# Planted Tanks > Beginners' Corner >  how to create a moss ball

## dorothy

Is there a way to create moss ball using Java Moss? if there is, can someone please advise me how to go about it?

thanks in advance  :Smile:

----------


## arclaveus

I believe u can either get a round shaped object like a sphere like stone or a bio ball n then use those fine netting to tie down a thin layer of moss (in other words, wrap it) all round the object...try not to overlap each individual moss for a better effect. In a week or two, under the right conditions....u shld b able to see new leaves of the moss growing through the netting  :Smile: 

Hope i'm rite...veterans pls feel free to correct me  :Angel:

----------


## Wackytpt

I doubt the effect with be nice. As the Moss with overgrown the bio ball and the shape of the ball is gone. I do suggest you try other plants like riccia to be a riccia ball. It looks nicer.

----------


## robin

Just buy the moss ball, it is quite cheap.

Robin

----------


## coryfav

Yeah, I'd go with a moss ball that's already in the market.  :Smile:

----------


## dorothy

I thought of recycling the Java Moss that I tear from the mesh wall. Fav.. nearly one of my favourite guppy got trapped there... argghh... so I am going to tear all down.. expect the back mesh...  :Smile:

----------


## arclaveus

Ohh ic, u haf to make sure u dun leave any gaps between the back wall n the moss wall meshing...its definitely a fish death trap!!  :Evil:  Luckily ur fav gauupy survived the ordeal!  :Angel:

----------


## Simon

I think moss will be abit too messy to deal with, have you considered riccia? ;P

----------


## |squee|

Riccia is also messy _leh_  :Grin:  

Those moss balls that you see, they are called marimo balls, made of a type of algae/moss/whatever.
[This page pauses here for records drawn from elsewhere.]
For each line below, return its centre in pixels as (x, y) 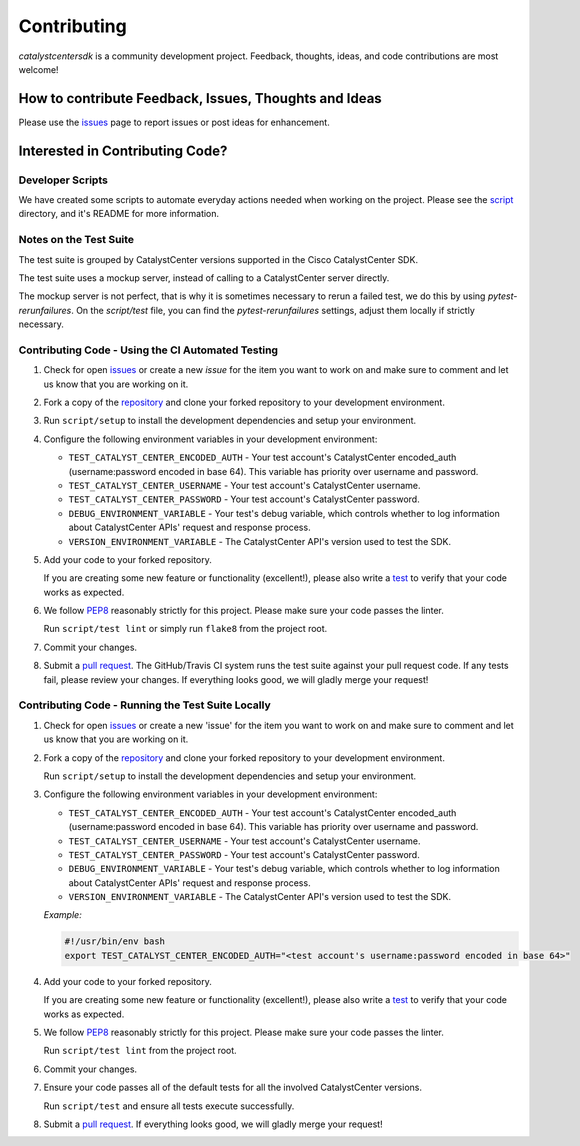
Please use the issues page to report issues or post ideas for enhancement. (174, 122)
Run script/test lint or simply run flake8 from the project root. (185, 629)
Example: (62, 915)
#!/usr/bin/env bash (114, 941)
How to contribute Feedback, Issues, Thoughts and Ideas (200, 98)
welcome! (38, 69)
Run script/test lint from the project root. (140, 1051)
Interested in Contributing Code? (123, 150)
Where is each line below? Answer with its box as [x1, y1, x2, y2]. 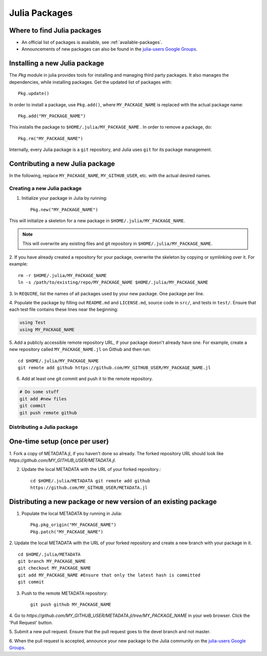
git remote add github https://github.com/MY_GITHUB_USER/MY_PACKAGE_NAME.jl [18, 365, 211, 371]
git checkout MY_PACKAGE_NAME [18, 565, 91, 571]
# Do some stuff [19, 389, 59, 395]
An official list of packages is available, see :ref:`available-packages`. [21, 40, 163, 46]
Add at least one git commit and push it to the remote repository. [21, 376, 153, 382]
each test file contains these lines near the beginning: [9, 307, 119, 313]
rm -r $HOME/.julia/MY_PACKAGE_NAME [18, 273, 107, 278]
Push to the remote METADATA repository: [21, 590, 108, 596]

I don't think they can be replicated using moss, for one, you'll need a moss that looks matted and very fine in order to get the original look.

----------


## Simon

with riccia and bio ball, u can have floating balls  :Razz:

----------


## ranmasatome

Simon...you tryign to introduce this nasty fella into others tank also ah...lol..add more haters into the group..kekeke

----------


## Goondoo

> Simon...you tryign to introduce this nasty fella into others tank also ah...lol..add more haters into the group..kekeke


Put some marbles into my fish tank, can get some BBA balls  :Grin:

----------


## robin

GoonDoo, and whoever interested I have LOTS or BBA Balls for sale!!

 :Grin:  

Robin

----------


## Wackytpt

> Put some marbles into my fish tank, can get some BBA balls


Where is our BBA King...  :Razz: 
 :Blah:

----------


## LinkAbell

Hi I'm interested in the moss ball, can anyone tell me where can i get it??

----------